Against those in the "progress" camp, Greer argues that what we face is not a problem but a predicament. A problem has a solution, while a predicament does not, and can only be adjusted to. Up until about the 1970s, the environmental crisis was a problem which could have been solved, with some useful contributions towards a solution being pioneered in the way of developments in renewable energy production in the wake of the 1973 oil crisis. But then the price of oil dropped again, partly as a result those very efforts, and what Margaret Thatcher used to call "our great car economy" roared off once more towards the edge of the metaphorical cliff.

But actually, unless runaway climate change sets in (and that's a big "unless"), the "cliff" metaphor may not be the right one. Against the "doomsters", what Greer argues (and Diamond also shows) from examination of the historical evidence is that what he calls "catabolic collapse" is much more likely: a sequence of partial collapses with periods of stability or partial recovery in between, occurring over a scale of perhaps a century or two, which in their cumulative effect are indeed catastrophic, but taken individually, or even taken over the course of a single human lifetime, are somewhat less than that.
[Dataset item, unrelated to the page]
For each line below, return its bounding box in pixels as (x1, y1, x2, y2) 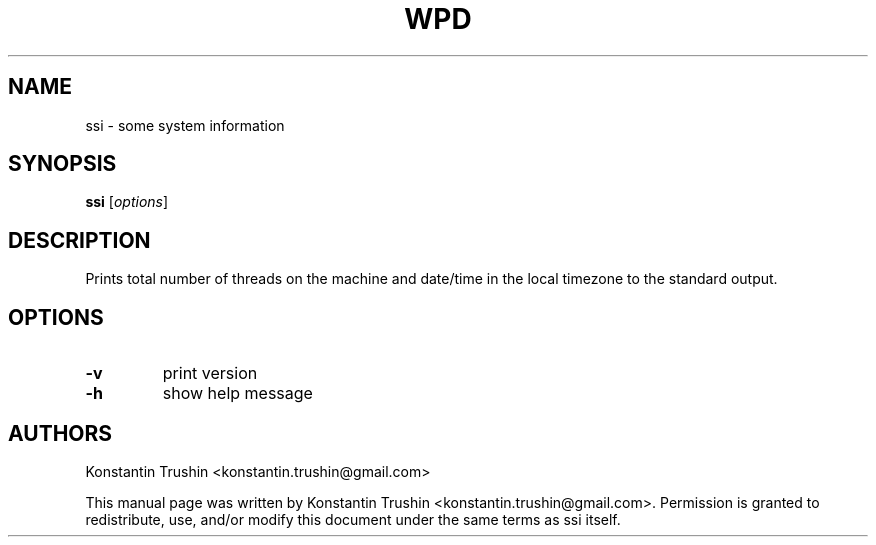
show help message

Life will go on; it will just be a very different kind of life, accompanied much more visibly by death in its traditional forms (famine, pestilence and war) than anything we fortunate First Worlders have ever known.

I was out delivering leaflets this morning for "The Green Party -- a party you can trust for fairness, honesty, and to build a healthy future for all." While I do think they can be trusted in the fairness and honesty departments, I hardly believe any longer that a "healthy future for all" is achievable. All the same, there are practical things we can do (growing our own food, traditional medicine, community building) to cushion the shock of the decline. The sooner we start doing those things, the more effective they will be (note to self: learn to grow vegetables), and political campaigning may be as good a way as any to wake people up.